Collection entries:
◇ ◇ ◇
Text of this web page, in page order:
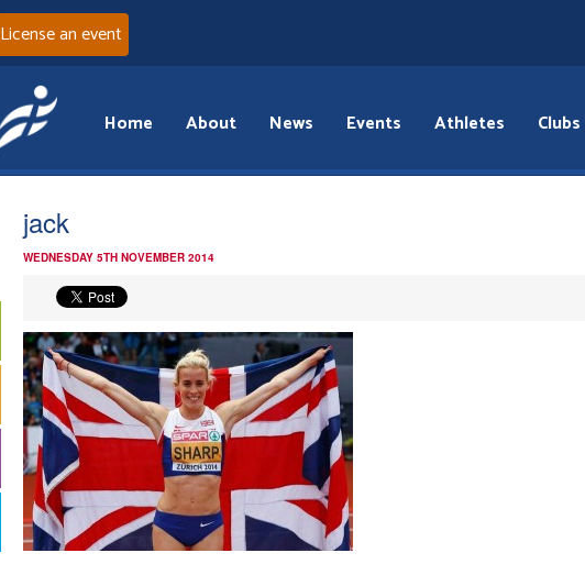
License an event
Home About News Events Athletes Clubs
jack
WEDNESDAY 5TH NOVEMBER 2014
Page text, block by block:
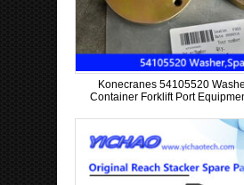
Konecranes 54105520
Container Forklift Port
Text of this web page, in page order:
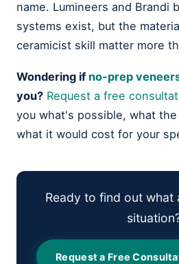
name. Lumineers and Brandi
systems exist, but the
ceramicist skill matter more
Wondering if no-prep
you? Request a free
you what's possible, what
what it would cost for your
Ready to find out what
Request a Free
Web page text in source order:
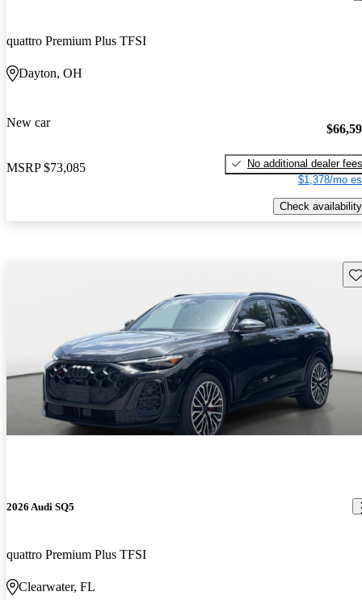
quattro Premium Plus TFSI
Dayton, OH
New car
MSRP $73,085
No additional dealer fees
$1,378/mo
Check availability
2026 Audi SQ5
quattro Premium Plus TFSI
Clearwater, FL
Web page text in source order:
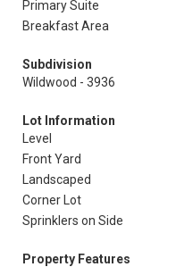
Primary Suite
Breakfast Area
Subdivision
Wildwood - 3936
Lot Information
Level
Front Yard
Landscaped
Corner Lot
Sprinklers on Side
Property Features
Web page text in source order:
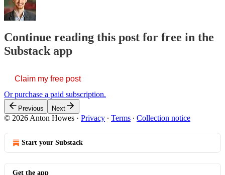
Continue reading this post for free in the
Substack app
Claim my free post
Or purchase a paid subscription.
Previous Next
© 2026 Anton Howes · Privacy ∙ Terms ∙ Collection notice
Start your Substack
Get the app
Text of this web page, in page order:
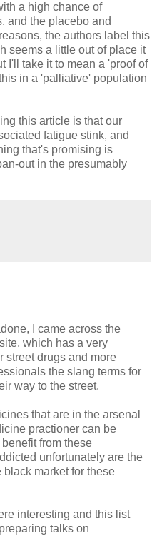
a high chance of
and the placebo and
the authors label this
seems a little out of place it
I'll take it to mean a 'proof of
in a 'palliative' population
this article is that our
fatigue stink, and
that's promising is
out in the presumably
I came across the
which has a very
street drugs and more
the slang terms for
way to the street.
that are in the arsenal
practioner can be
from these
unfortunately are the
market for these
interesting and this list
talks on
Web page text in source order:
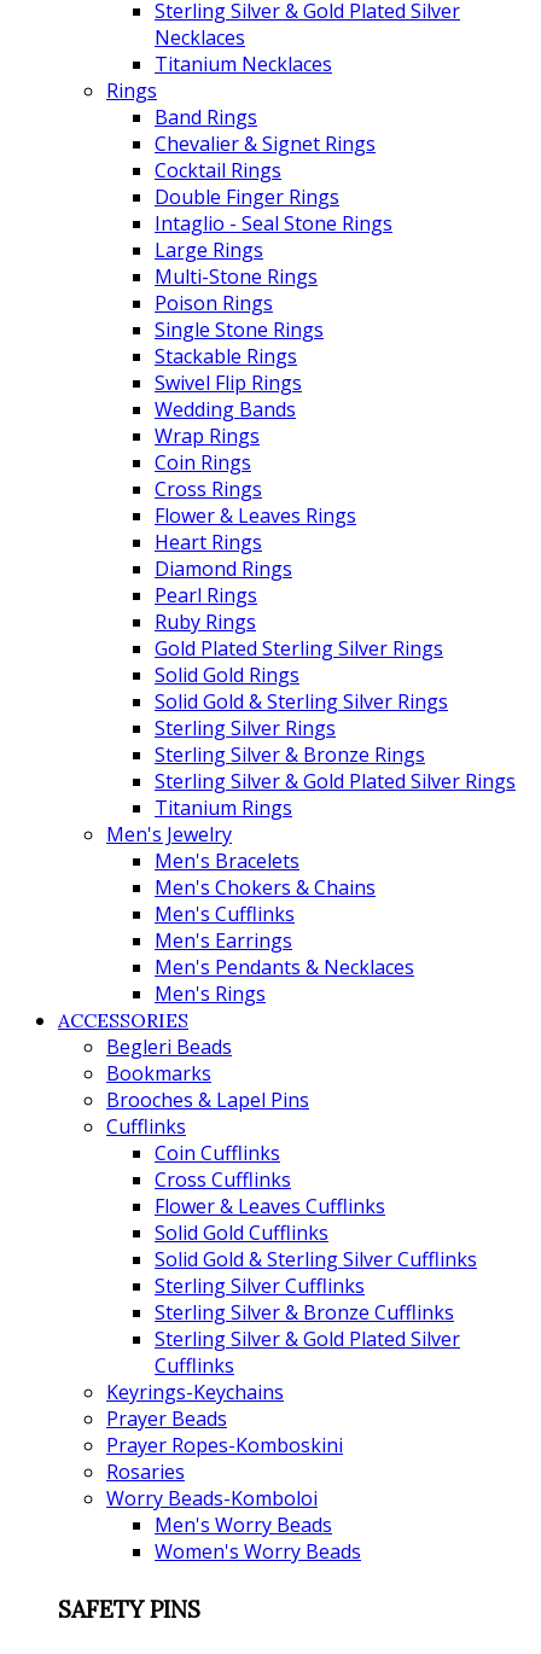
Sterling Silver & Gold Plated Silver
Necklaces
Titanium Necklaces
Rings
Band Rings
Chevalier & Signet Rings
Cocktail Rings
Double Finger Rings
Intaglio - Seal Stone Rings
Large Rings
Multi-Stone Rings
Poison Rings
Single Stone Rings
Stackable Rings
Swivel Flip Rings
Wedding Bands
Wrap Rings
Coin Rings
Cross Rings
Flower & Leaves Rings
Heart Rings
Diamond Rings
Pearl Rings
Ruby Rings
Gold Plated Sterling Silver Rings
Solid Gold Rings
Solid Gold & Sterling Silver Rings
Sterling Silver Rings
Sterling Silver & Bronze Rings
Sterling Silver & Gold Plated Silver Rings
Titanium Rings
Men's Jewelry
Men's Bracelets
Men's Chokers & Chains
Men's Cufflinks
Men's Earrings
Men's Pendants & Necklaces
Men's Rings
ACCESSORIES
Begleri Beads
Bookmarks
Brooches & Lapel Pins
Cufflinks
Coin Cufflinks
Cross Cufflinks
Flower & Leaves Cufflinks
Solid Gold Cufflinks
Solid Gold & Sterling Silver Cufflinks
Sterling Silver Cufflinks
Sterling Silver & Bronze Cufflinks
Sterling Silver & Gold Plated Silver
Cufflinks
Keyrings-Keychains
Prayer Beads
Prayer Ropes-Komboskini
Rosaries
Worry Beads-Komboloi
Men's Worry Beads
Women's Worry Beads
SAFETY PINS
◇ ◇ ◇
Please quote exactly the lines from the one containing "Cross Rings" through the last line of the records above, both included, and nothing else.

» Task response:
Cross Rings
Flower & Leaves Rings
Heart Rings
Diamond Rings
Pearl Rings
Ruby Rings
Gold Plated Sterling Silver Rings
Solid Gold Rings
Solid Gold & Sterling Silver Rings
Sterling Silver Rings
Sterling Silver & Bronze Rings
Sterling Silver & Gold Plated Silver Rings
Titanium Rings
Men's Jewelry
Men's Bracelets
Men's Chokers & Chains
Men's Cufflinks
Men's Earrings
Men's Pendants & Necklaces
Men's Rings
ACCESSORIES
Begleri Beads
Bookmarks
Brooches & Lapel Pins
Cufflinks
Coin Cufflinks
Cross Cufflinks
Flower & Leaves Cufflinks
Solid Gold Cufflinks
Solid Gold & Sterling Silver Cufflinks
Sterling Silver Cufflinks
Sterling Silver & Bronze Cufflinks
Sterling Silver & Gold Plated Silver
Cufflinks
Keyrings-Keychains
Prayer Beads
Prayer Ropes-Komboskini
Rosaries
Worry Beads-Komboloi
Men's Worry Beads
Women's Worry Beads
SAFETY PINS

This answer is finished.